Arrivé dimanche en tête du premier tour de l'élection présidentielle, cet humoriste profite de l’exaspération populaire. En cause, les accusations de corruption qui ont poussé le président Otto Perez Molina à la démission.
Depuis quinze ans, il est connu des Guatémaltèques pour ses pitreries télévisées dans l'émission Moralejas, où il campe une série de personnages plus ou moins crétins, dont Neto, un cow-boy qui devient président par accident. L'humoriste se présente comme un homme aux multiples casquettes : acteur, écrivain, réalisateur et producteur. A contrario, son expérience politique tient en quelques lignes à peine et c'est, paradoxalement, son atout majeur dans les urnes.
Dimanche 6 septembre, Jimmy Morales, 46 ans, arrive en tête du premier tour de l'élection présidentielle au Guatemala, au terme d'une semaine rocambolesque qui a vu la démission et le placement en garde à vue du président Otto Perez Molina, suspecté d'être la tête pensante d'un réseau de corruption permettant à des proches du pouvoir d'éviter de payer les droits de douane à renforts de pots-de-vin.
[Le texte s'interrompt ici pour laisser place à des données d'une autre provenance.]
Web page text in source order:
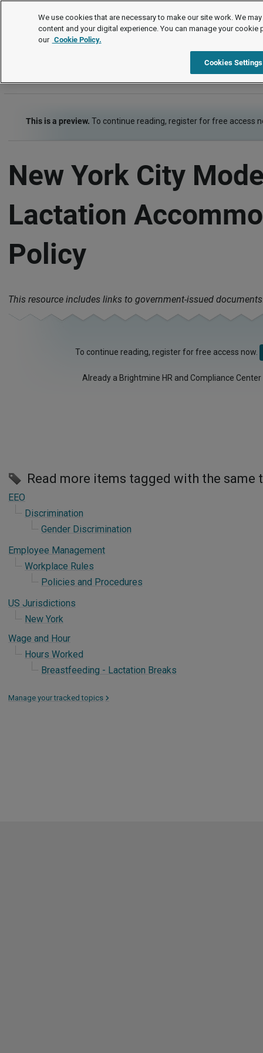
Policies and Procedures
Disability and Accommodation Item
This is a preview. To continue reading, register for free access
New York City
Lactation
Policy
This resource includes links to government-issued documents
To continue reading, register for free access now.
Already a Brightmine HR and Compliance
Read more items tagged with the same
EEO
Discrimination
Gender Discrimination
Employee Management
Workplace Rules
Policies and Procedures
US Jurisdictions
New York
Wage and Hour
Hours Worked
Breastfeeding - Lactation Breaks
Manage your tracked topics >
We use cookies that are necessary to make our site work. We
content and your digital experience. You can manage your cookie
our Cookie Policy.
Cookies Settings
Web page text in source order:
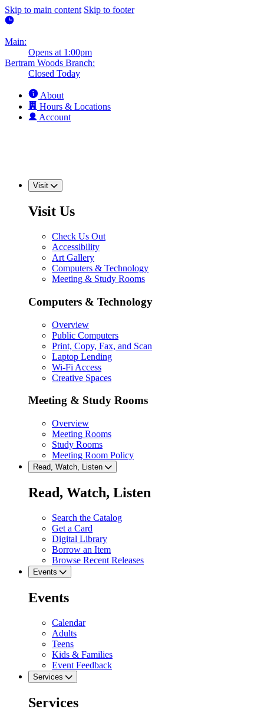
Skip to main content Skip to footer
Main:
Opens at 1:00pm
Bertram Woods Branch:
Closed Today
About
Hours & Locations
Account
Visit
Visit Us
Check Us Out
Accessibility
Art Gallery
Computers & Technology
Meeting & Study Rooms
Computers & Technology
Overview
Public Computers
Print, Copy, Fax, and Scan
Laptop Lending
Wi-Fi Access
Creative Spaces
Meeting & Study Rooms
Overview
Meeting Rooms
Study Rooms
Meeting Room Policy
Read, Watch, Listen
Read, Watch, Listen
Search the Catalog
Get a Card
Digital Library
Borrow an Item
Browse Recent Releases
Events
Events
Calendar
Adults
Teens
Kids & Families
Event Feedback
Services
Services
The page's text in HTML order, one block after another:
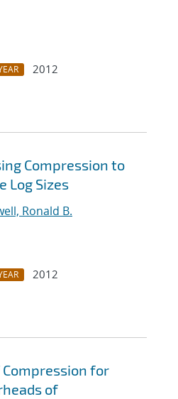
2012
Compression to
Log Sizes
Ronald B.
2012
for
of
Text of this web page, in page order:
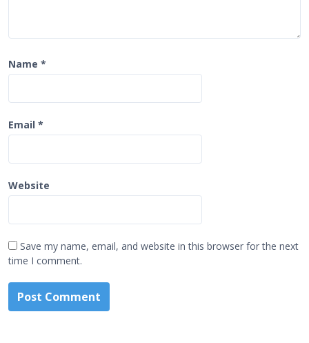
Name *
Email *
Website
Save my name, email, and website in this browser for the next
time I comment.
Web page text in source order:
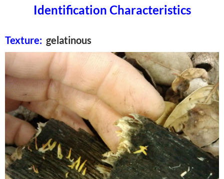
Identification Characteristics
Texture: gelatinous
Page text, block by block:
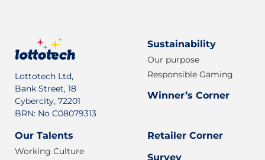
Lottotech Ltd,
Bank Street, 18
Cybercity, 72201
BRN: No C08079313
Sustainability
Our purpose
Responsible Gaming
Winner’s Corner
Our Talents
Working Culture
Retailer Corner
Survey
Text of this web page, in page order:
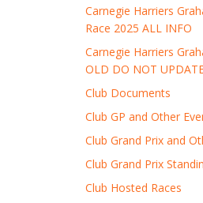
Carnegie Harriers
Race 2025 ALL INFO
Carnegie Harriers
OLD DO NOT
Club Documents
Club GP and Other
Club Grand Prix and
Club Grand Prix
Club Hosted Races
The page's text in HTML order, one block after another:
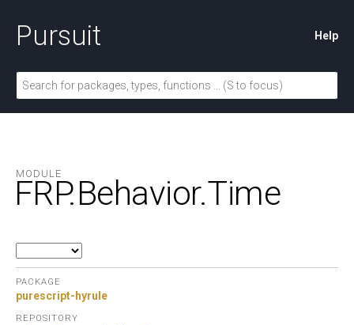
Pursuit Help
MODULE
FRP.Behavior.Time
PACKAGE
purescript-hyrule
REPOSITORY
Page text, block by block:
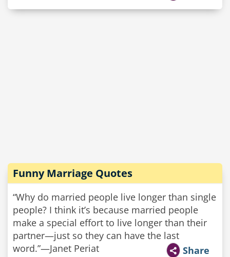
Funny Marriage Quotes
“Why do married people live longer than single
people? I think it’s because married people
make a special effort to live longer than their
partner—just so they can have the last
word.”—Janet Periat
Share
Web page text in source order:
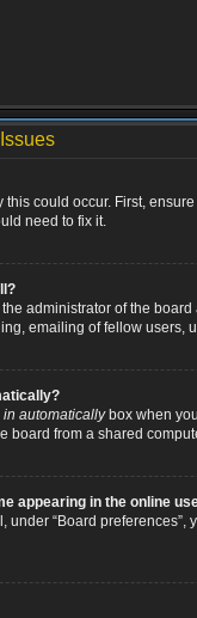
could occur. First,
need to fix it.
administrator of the
emailing of fellow users,
in automaticallybox when
board from a shared
appearing in the online
under “Board preferences”,
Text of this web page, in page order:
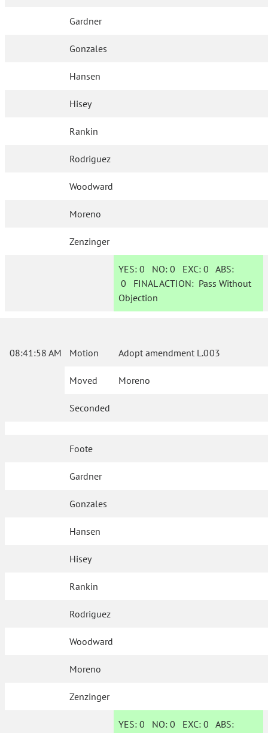
Gardner
Gonzales
Hansen
Hisey
Rankin
Rodriguez
Woodward
Moreno
Zenzinger
YES: 0 NO:0 EXC:0 ABS:
0 FINAL ACTION: Pass Without
Objection
08:41:58 AM Motion Adopt amendment L.003
Moved Moreno
Seconded
Foote
Gardner
Gonzales
Hansen
Hisey
Rankin
Rodriguez
Woodward
Moreno
Zenzinger
YES: 0 NO:0 EXC:0 ABS:
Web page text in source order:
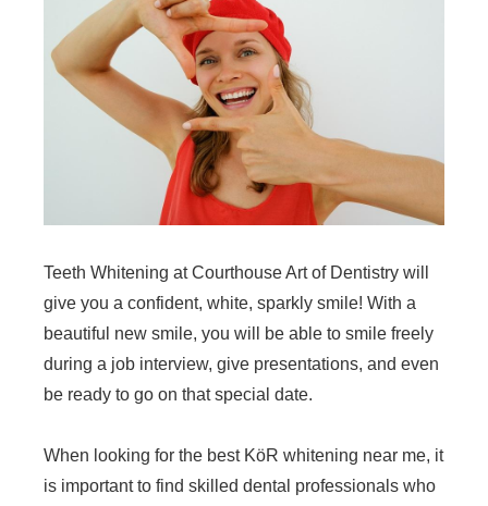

Avec près de 27 % des voix sur 81,52 % des suffrages, il devance Manuel Baldizon (17,84 %), homme d'affaires de centre-droit, et Sandra Torres (16,84 %), ex-femme d'Alvarro Colom, président de 2008 à 2011. Morales s'est lancé dans le grand bain politique en 2013, comme secrétaire général du parti conservateur et nationaliste Frente de Convergencia Nacional (FCN Nacion). Sans casseroles encombrantes, le candidat "anti-politique" veut s'imposer comme le candidat du renouveau auprès d'un électorat exaspéré par la corruption politique.
La montée en puissance d'un entertainer
Puisant dans sa longue expérience télévisuelle, qui confère à ses meetings des allures de grand show, Jimmy Morales a connu une ascension fulgurante au cours des derniers mois. Misant sur sa célébrité locale et le caractère inattendu de sa candidature, il n'hésite pas à verser dans un certain populisme. Si les analystes, comme Manuel Conde dans El Pais, soulignent l'absence de programme concret dans ses discours, il a fait recette en axant sa campagne sur trois points majeurs : l'éducation, la santé, et la facilitation d'implantation d'entreprises génératrices d'emploi. En entertainer aguerri, il sait ce que les gens veulent entendre en cette période de défiance extrême vis-à vis des politiques. Sur son site de campagne, des références sont mises en exergue : "Soyons le changement que nous souhaitons voir dans le monde", la célèbre citation de Gandhi, et un discours de Ronald Reagan, qui promettait un retour en puissance à une Amérique déçue, appelant à gouverner à l'unisson pour éradiquer les problèmes d'Etat. Le parallèle est douteux mais le message est clair : toute la campagne de Morales tourne autour de son incarnation du changement soit-disant salutaire.
Un vote de protestation plus qu'un vote d'adhésion
Avec pour slogan "Ni corrupto, ni ladron" (ni corrompu, ni voleur), Morales promet à ses électeurs un gouvernement honnête, loin de l'influence militaire et de l'argent des cartels, qui redonnera aux Guatémaltèques la foi dans leurs institutions. A l'inverse de ses concurrents qui ont investi des sommes exorbitantes pour se faire connaître, il ne dit devoir son ascension qu'à son sérieux, avec un budget raisonnable. Devant son auditoire, celui qui se décrit comme un travailleur acharné issu d'une famille humble martèle : "Je suis un homme d'honneur, mes parents me l'ont appris, et je ne promets rien que je ne puisse accomplir."
Pour autant, remporte-t-il réellement l'adhésion de ses électeurs ? Interrogé par TV5 Monde, Sandino Asturia, analyste du Centre d'études du Guatemala, parle d'un vote punitif, visant surtout à exprimer la désapprobation de la "classe politique normale". Pour l'analyste, le phénomène Morales est "une coquille vide, sans structure de parti solide". Inapte à gouverner selon certains, aussi pourri que les autres pour des électeurs désabusés, ou visage avenant et familier, Jimmy Morales poursuit sa campagne en attendant le second tour de l'élection, qui aura lieu le 25 octobre.